Records from a dataset:
*****

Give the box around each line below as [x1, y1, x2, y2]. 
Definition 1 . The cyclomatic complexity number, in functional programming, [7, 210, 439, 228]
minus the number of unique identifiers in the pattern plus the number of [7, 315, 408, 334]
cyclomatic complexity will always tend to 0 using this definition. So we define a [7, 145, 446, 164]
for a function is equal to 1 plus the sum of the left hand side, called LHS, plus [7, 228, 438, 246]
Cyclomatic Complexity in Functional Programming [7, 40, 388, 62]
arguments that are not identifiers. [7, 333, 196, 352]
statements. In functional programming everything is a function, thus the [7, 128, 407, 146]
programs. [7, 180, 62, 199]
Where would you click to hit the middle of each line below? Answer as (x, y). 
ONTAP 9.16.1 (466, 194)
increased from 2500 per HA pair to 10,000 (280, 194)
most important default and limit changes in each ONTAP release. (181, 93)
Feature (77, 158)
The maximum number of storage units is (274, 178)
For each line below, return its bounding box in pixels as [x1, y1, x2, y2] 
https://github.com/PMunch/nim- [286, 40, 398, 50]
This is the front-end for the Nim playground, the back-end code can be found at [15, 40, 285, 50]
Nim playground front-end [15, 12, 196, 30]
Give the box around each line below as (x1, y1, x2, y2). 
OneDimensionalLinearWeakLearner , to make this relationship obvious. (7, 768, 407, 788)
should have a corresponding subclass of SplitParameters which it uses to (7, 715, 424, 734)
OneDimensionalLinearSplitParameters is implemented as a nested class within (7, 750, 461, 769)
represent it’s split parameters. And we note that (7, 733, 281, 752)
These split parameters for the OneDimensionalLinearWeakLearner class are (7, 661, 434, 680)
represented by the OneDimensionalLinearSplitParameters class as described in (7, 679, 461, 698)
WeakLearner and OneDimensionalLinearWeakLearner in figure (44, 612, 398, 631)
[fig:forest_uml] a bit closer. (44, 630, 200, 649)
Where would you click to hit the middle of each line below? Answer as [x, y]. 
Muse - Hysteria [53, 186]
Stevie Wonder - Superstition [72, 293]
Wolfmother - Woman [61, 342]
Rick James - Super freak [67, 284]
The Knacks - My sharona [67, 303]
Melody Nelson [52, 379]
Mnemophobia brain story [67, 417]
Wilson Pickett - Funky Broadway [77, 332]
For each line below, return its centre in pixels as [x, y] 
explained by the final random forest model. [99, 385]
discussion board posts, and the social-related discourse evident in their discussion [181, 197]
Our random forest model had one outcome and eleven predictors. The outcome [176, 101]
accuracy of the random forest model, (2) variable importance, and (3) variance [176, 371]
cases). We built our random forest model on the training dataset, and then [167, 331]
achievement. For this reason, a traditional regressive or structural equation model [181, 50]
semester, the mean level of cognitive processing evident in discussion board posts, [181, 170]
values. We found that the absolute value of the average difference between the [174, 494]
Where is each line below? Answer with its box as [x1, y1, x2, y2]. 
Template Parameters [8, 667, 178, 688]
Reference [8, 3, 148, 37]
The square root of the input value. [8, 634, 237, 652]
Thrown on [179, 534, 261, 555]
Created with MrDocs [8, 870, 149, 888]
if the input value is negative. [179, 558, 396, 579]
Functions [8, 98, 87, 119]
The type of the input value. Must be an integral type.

*****

Task to carry out:
Answer with a number alone: how many lines of the records contain the string "found"?

Your solution:
2